O Filho-Problema
Se hoje eu conheci o amor e vivo em serenidade ao lado de Denise, saibam que nem sempre foi assim. Até os quarenta anos eu fui sustentado pela minha mãe. Nunca achei que aquilo fosse um grande problema, mas a minha mãe se aborrecia um bocado e as minhas irmãs me enchiam o saco. Na época, eu dizia que não tinha me curvado a nenhuma imposição social. Emprego, casamento, filhos, contas, documentos. Eu tinha escapado de tudo aquilo. Então, as minhas irmãs me lembravam que eu também tinha escapado da mendicância, mas só porque a minha mãe me sustentava. Claro que aquela vagabundagem tinha seu preço. Minha mãe sempre me atormentou com uma porrada de conselhos e de vez em quando eu apanhava. Nos últimos anos não doía muito, porque minha mãe depois de velha já não conseguia bater com tanta força. Mas quando eu era adolescente, mamãe era bem mais agressiva. Um dia, ela se encheu daquele meu jeito relapso e disse que iria me expulsar de casa. Antes, no entanto, me obrigou a tirar o RG. Ela tinha medo que eu pudesse morrer atropelado e fosse enterrado como indigênte. Depois ela desistiu daquela idéia maluca e me expulsou de casa sem o RG mesmo.
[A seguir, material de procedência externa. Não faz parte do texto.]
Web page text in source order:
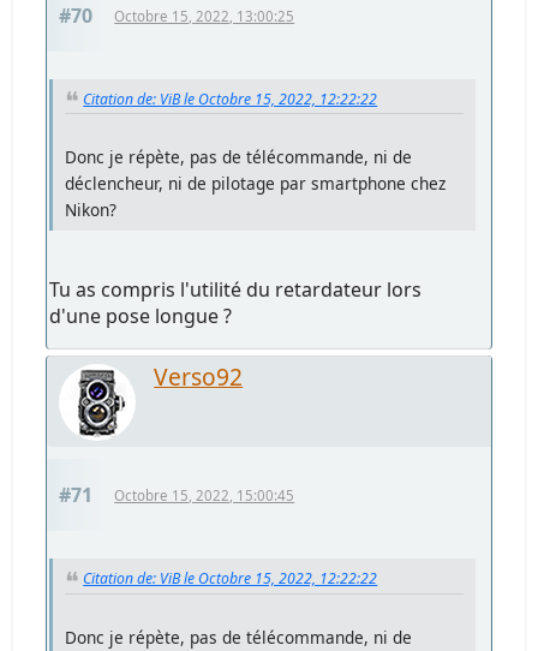
#70 Octobre 15, 2022, 13:00:25
Citation de: ViB le Octobre 15, 2022, 12:22:22
Donc je répète, pas de télécommande, ni de
déclencheur, ni de pilotage par smartphone chez
Nikon?
Tu as compris l'utilité du retardateur lors
d'une pose longue ?
Verso92
#71 Octobre 15, 2022, 15:00:45
Citation de: ViB le Octobre 15, 2022, 12:22:22
Donc je répète, pas de télécommande, ni de
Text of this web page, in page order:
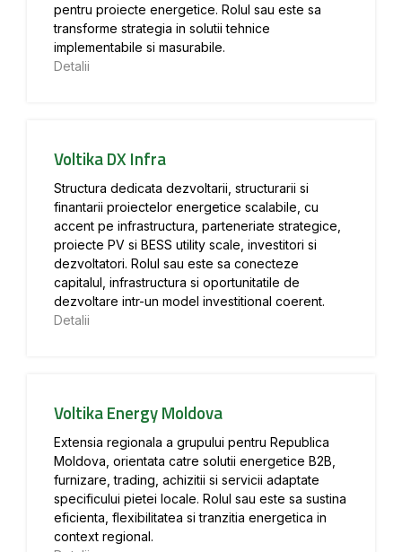
pentru proiecte energetice. Rolul sau este sa
transforme strategia in solutii tehnice
implementabile si masurabile.
Detalii
Voltika DX Infra
Structura dedicata dezvoltarii, structurarii si
finantarii proiectelor energetice scalabile, cu
accent pe infrastructura, parteneriate strategice,
proiecte PV si BESS utility scale, investitori si
dezvoltatori. Rolul sau este sa conecteze
capitalul, infrastructura si oportunitatile de
dezvoltare intr-un model investitional coerent.
Detalii
Voltika Energy Moldova
Extensia regionala a grupului pentru Republica
Moldova, orientata catre solutii energetice B2B,
furnizare, trading, achizitii si servicii adaptate
specificului pietei locale. Rolul sau este sa sustina
eficienta, flexibilitatea si tranzitia energetica in
context regional.
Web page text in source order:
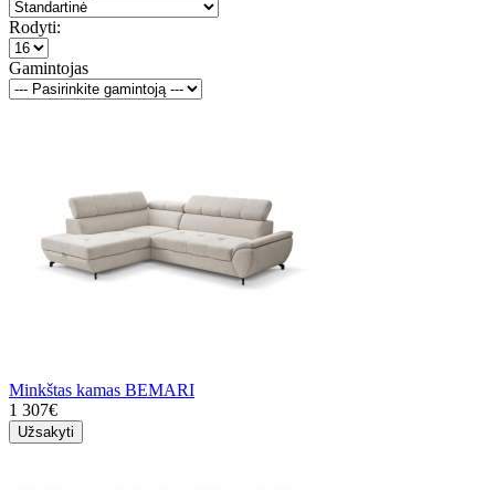
Rodyti:
Gamintojas
Minkštas kamas BEMARI
1 307€
Užsakyti

Pobre mamãe. Durante muito tempo, ela usou de todas as estratégias pra tentar fazer de mim um homem decente. Quando eu fiz dezoito anos, ela intercedeu junto ao tio Olavo, que era major, pra que eu fosse convocado pelo exercíto. Nunca perdoei mamãe por aquela intromissão na minha vida. Eu era jovem e cheio de energia, tinha um circulo de amizades fortalecido e fora o fato de eu ter quebrado quatorze ossos durante uma tentativa de pichar um trem em movimento montado na minha mobilete, tudo se encaminhava muito bem. Infelizmente, ela cismou que a disciplina do exército poderia ser benéfica e meses depois, eu estava na caserna. Pra sorte minha, logo depois me diagnosticaram como louco, o que garantiu minha baixa prematura. Pra azar do exército, isso só aconteceu depois que eu explodi a guarita do quartel.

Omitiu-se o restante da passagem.